After the Dallas Stars signed aging defenseman Sergei Gonchar to a two-year, $10 million contract, the team’s commentary revolved around his work as a mentor and his value as a power play quarterback.
Let’s take a look at the ways that the 39-year-old might impact the Stars.
Under his wing
Indeed, Gonchar has received plenty of credit for being a mentor to younger players, particularly Evgeni Malkin in Pittsburgh. It doesn’t hurt that Erik Karlsson blossomed into the most dangerous offensive defenseman in the NHL during Gonchar’s stay in Ottawa, either.

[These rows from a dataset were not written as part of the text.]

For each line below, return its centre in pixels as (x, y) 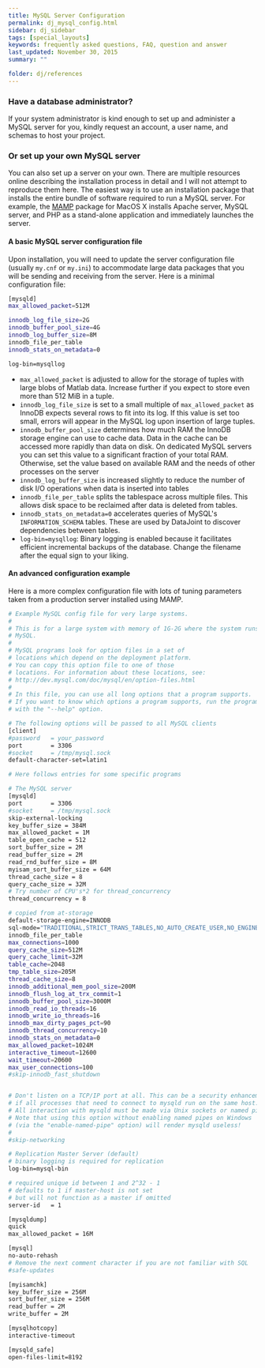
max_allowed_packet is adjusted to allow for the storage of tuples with (132, 379)
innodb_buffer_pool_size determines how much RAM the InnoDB (125, 429)
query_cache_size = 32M (47, 884)
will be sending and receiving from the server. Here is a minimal (112, 276)
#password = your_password (56, 738)
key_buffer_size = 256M (47, 1292)
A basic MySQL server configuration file (75, 241)
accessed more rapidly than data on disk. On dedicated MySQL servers (136, 446)
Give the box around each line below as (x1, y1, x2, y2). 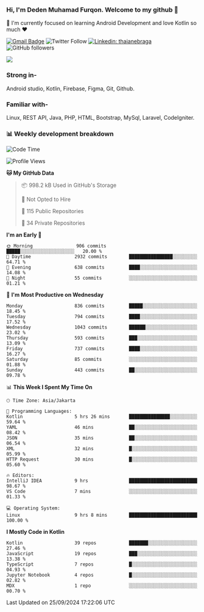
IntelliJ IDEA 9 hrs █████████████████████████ (6, 478, 198, 484)
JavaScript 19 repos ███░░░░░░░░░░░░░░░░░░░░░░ (6, 551, 198, 557)
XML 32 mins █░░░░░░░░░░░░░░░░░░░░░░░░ (6, 446, 198, 452)
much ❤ (6, 26, 28, 33)
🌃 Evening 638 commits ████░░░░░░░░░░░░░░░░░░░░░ (6, 264, 198, 271)
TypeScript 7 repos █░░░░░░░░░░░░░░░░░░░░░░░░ (6, 561, 198, 567)
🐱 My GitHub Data (6, 169, 55, 177)
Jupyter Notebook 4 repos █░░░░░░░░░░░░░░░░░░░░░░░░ (6, 572, 198, 578)
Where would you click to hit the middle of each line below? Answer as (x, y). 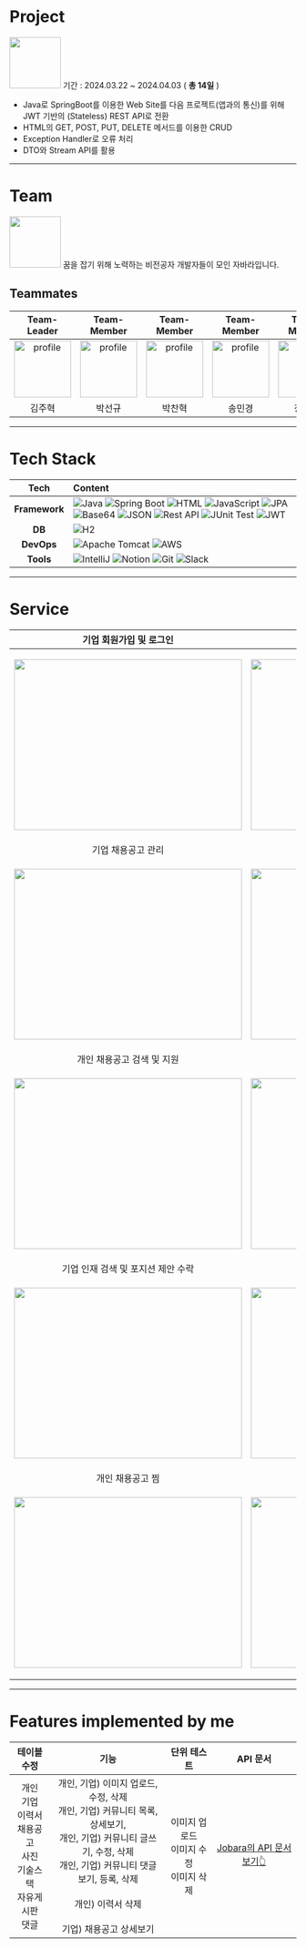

One would assume that the veteran blueliner might best influence the Stars’ young defensive corps, although the team also expressed hopes that he’ll rub off on first-rounder Valeri Nichushkin like he did with Malkin.
Easing the burden
Still, the Stars would be paying quite the premium if Gonchar’s value rests solely on imparting words of wisdom.
Gonchar had an impressive offensive season in 2013, scoring 27 points in 45 regular season games and six in 10 postseason contests. Only Kyle Turris’ 29 points bested Gonchar’s contribution during the regular season, and Turris played in three more games.
By supplying potentially high-end offense, Gonchar might make life easier for the Stars’ previous go-to PP guy Alex Goligoski. That might not alter Goligoski’s status as “the guy who was traded for James Neal,” but perhaps a more appropriate role could benefit the struggling blueliner.
It would be foolish to ignore the downsides of the move.
Gonchar is 39, so his cap hit stays on the books even if he retires. Sure, it’s only a two-year deal, but such free agent signings can sour quickly.
There’s also little doubt that the Russian defenseman’s greatest strengths come on offense, so the Stars need to be realistic about the role they expect him to play.
Overall, it’s an interesting gamble by Dallas’ new management team.
Let’s not forget that the Stars really haven’t been the same since they last employed a defenseman named Sergei, either.